The range of geochemistries of terrestrial planets in the universe

Abstract

Terrestrial planet formation appears to be a robust result of star formation [1].[2] [3]. The collapse of molecular clouds into stars, proto-planetary disks and eventually terrestrial planets is a process that involves a series of fractionation events [4]. Hydrogen, helium and other volatiles are removed leaving the more refractory elements. The refractory elements are then further fractionated as a result of cooling, condensation sequences and chemical affinity. To address the issue of habitability we need to know the details of the resultant planets. The bulk compositions [5], elemental abundances and geochemistries of terrestrial planets elsewhere in the universe can now be more precisely constrained by spectroscopic measurements of the relative abundances of elements in their host stars. Chemical composition can also be constrainded by estimating the variability in the fractionation effects of protoplanetary accretion disks and planetesimal assemblage. We compare spectroscopic elemental data from large samples of nearby stars. We identify and correct for selection effects and then compare the relative elemental abundances of these stars to the Sun.

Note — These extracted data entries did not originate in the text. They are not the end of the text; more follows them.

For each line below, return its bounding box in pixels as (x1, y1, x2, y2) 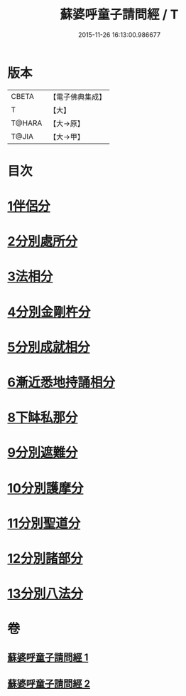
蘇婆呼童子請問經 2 (7, 677, 91, 690)
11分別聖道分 (7, 515, 81, 531)
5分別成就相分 (7, 339, 90, 355)
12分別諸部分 (7, 550, 83, 566)
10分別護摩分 (7, 480, 84, 496)
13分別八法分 (7, 586, 84, 602)
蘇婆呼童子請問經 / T (60, 6, 179, 23)
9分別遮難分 (7, 445, 78, 461)
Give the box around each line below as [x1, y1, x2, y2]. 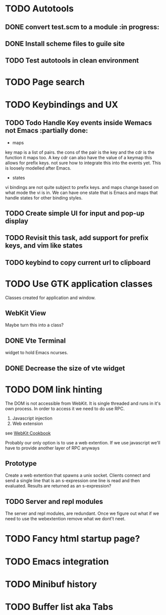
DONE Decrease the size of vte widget [5, 364, 125, 372]
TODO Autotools [5, 3, 74, 14]
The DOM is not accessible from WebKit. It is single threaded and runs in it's [5, 400, 161, 406]
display [5, 217, 29, 225]
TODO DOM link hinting [5, 384, 103, 395]
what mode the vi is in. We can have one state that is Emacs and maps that [5, 189, 158, 195]
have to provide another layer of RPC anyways [5, 445, 100, 451]
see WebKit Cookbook [5, 430, 51, 436]
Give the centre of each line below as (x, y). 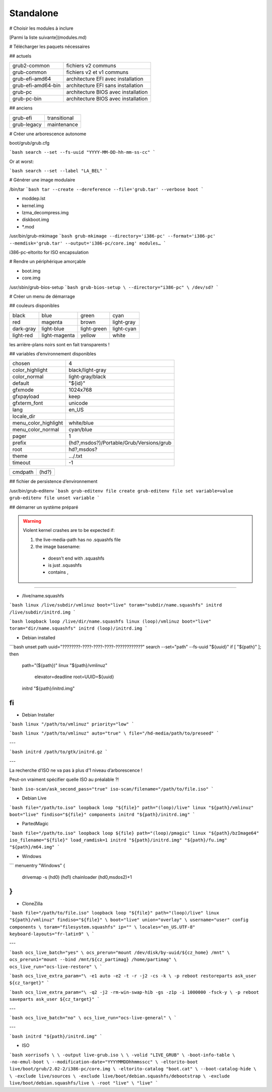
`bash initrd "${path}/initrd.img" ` (56, 1036)
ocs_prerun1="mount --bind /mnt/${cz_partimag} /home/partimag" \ (93, 960)
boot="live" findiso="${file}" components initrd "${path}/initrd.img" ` (103, 814)
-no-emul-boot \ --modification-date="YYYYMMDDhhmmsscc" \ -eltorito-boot (104, 1062)
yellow (88, 335)
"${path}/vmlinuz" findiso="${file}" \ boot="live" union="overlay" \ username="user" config (129, 920)
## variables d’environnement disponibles (53, 354)
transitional (60, 117)
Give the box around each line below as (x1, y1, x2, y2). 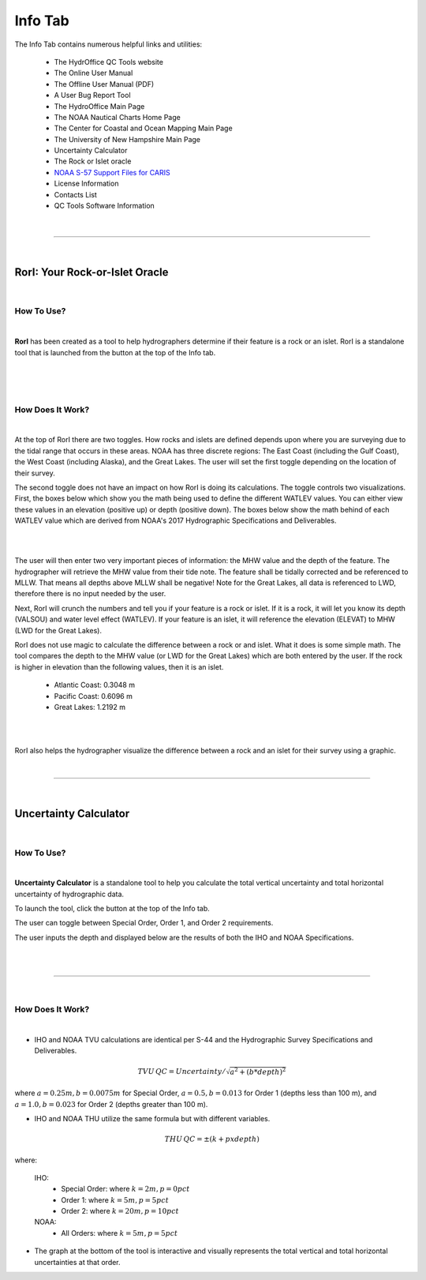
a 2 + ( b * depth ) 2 (230, 1066, 286, 1076)
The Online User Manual (54, 68, 133, 78)
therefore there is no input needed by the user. (14, 589, 166, 599)
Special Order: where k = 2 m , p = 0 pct (61, 1184, 190, 1194)
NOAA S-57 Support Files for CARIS (54, 167, 170, 177)
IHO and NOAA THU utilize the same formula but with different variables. (34, 1113, 271, 1123)
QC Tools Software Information (54, 201, 155, 211)
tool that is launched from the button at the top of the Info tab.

We establish plausible ranges for the ratios of the elements with the most important influence on habitability. To address the problem of fractionation variability during planet formation, we analyze the bulk compositions of the bodies of the inner Solar System and quantify the chemical variability within our Solar System. We combine these two analyses to arrive at the best estimates of the range of geochemistries offered by terrestrial planets in the universe.